What two people involved in the evacuation effort described as “the real Taliban” took over the Mazar airport on Sept. 2, replacing what had apparently been a sleepier, more relaxed northern variant of the Islamist group. The apparent result was that charters that had received approvals to depart on Sept. 3 from the U.S. government were unable to leave. 

Hazami Baldama, an activist who has worked with Sayara on the flights, told TPM on Sept. 9 that she had been working with Sen. Richard Blumenthal (D-CT)’s office to get the flights out.

“We’re trying to get to the bottom of where the breakdown is here,” she said.

The freeze in flights set off a round of activity on Capitol Hill, with senators calling the State Department demanding to know what was going on. Blumenthal’s office issued a statement on Sept. 6 openly criticizing Blinken after he accused the groups of not having their paperwork in, while Sen. Ted Cruz (R-TX) cast his lot in with Beck.
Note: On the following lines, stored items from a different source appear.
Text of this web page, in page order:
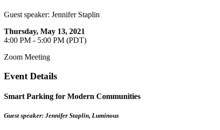
Guest speaker: Jennifer Staplin
Thursday, May 13, 2021
4:00 PM - 5:00 PM (PDT)
Zoom Meeting
Event Details
Smart Parking for Modern Communities
Guest speaker: Jennifer Staplin, Luminous
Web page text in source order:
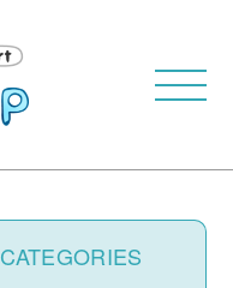
CATEGORIES
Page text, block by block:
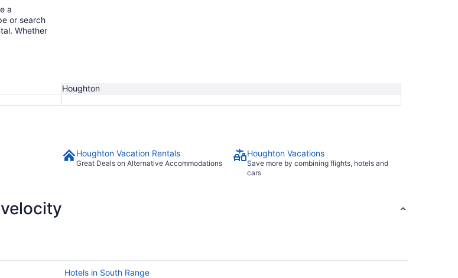
a
Whether
Houghton
Houghton Vacation Rentals
Great Deals on Alternative Accommodations
Houghton Vacations
Save more by combining flights, hotels and
cars
Hotels in South Range
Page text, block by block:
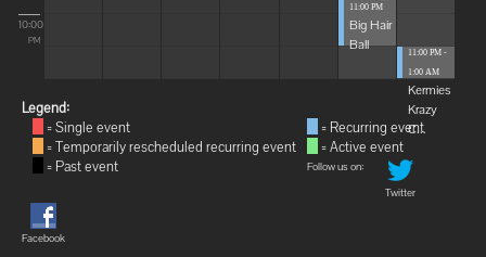
10:00
PM
11:00 PM
Big Hair
Ball
11:00 PM -
1:00 AM
Kermies
Krazy
C...
Legend:
= Single event
= Temporarily rescheduled recurring event
= Past event
= Recurring event
= Active event
Follow us on:
Twitter
Facebook
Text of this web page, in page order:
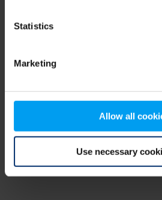
Statistics
Marketing
Allow all
Use necessary
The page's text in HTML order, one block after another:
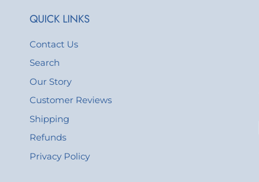
QUICK LINKS
Contact Us
Search
Our Story
Customer Reviews
Shipping
Refunds
Privacy Policy
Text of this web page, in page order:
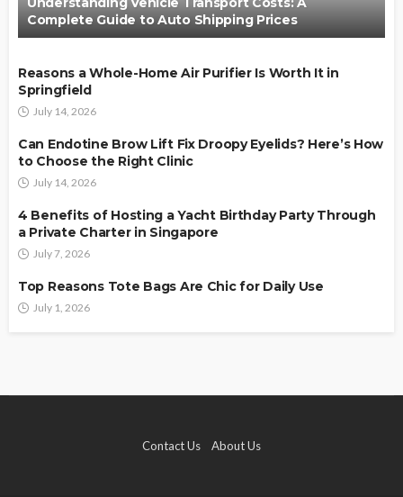
Complete Guide to Auto Shipping Prices
Reasons a Whole-Home Air Purifier Is Worth It in
Springfield
July 14, 2026
Can Endotine Brow Lift Fix Droopy Eyelids? Here’s How
to Choose the Right Clinic
July 14, 2026
4 Benefits of Hosting a Yacht Birthday Party Through
a Private Charter in Singapore
July 7, 2026
Top Reasons Tote Bags Are Chic for Daily Use
July 1, 2026
Contact Us About Us
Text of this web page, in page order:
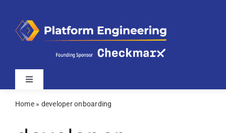
content
Toggle
Latest
Home» developer onboarding

Blinken may have been correct about Mercury One, however: as of Sept. 2, the group appears to have claimed both that all of the planes in Mazar were its own – stoking confusion among government officials trying to get approvals for flights – and that the State Department had unduly failed to issue it the diplomatic notes, landing permissions, passenger manifest approvals, and flight codes needed to take off.

Beck – aided by friends in Congress like House Foreign Affairs Committee ranking member Rep. Michael McCaul (R-TX) – has continued to claim that his people are being held “hostage,” though he said recently that his subordinates were telling him to shut his “fat mouth” over revealing operational details about the evacuation. 

Baldama, the activist working with Sayara on the effort, told TPM last week that Beck’s rhetoric around the flights had been “damaging.”

“None of the members of our flights were held hostage,” she said. “The Taliban wants to be seen as this benevolent government, and we know who they are – but the point is that this western savior complex is really playing negatively.”

“The longer it’s dragged out, the more it jeopardizes the safety and security of our people, and their mental turmoil,” she added.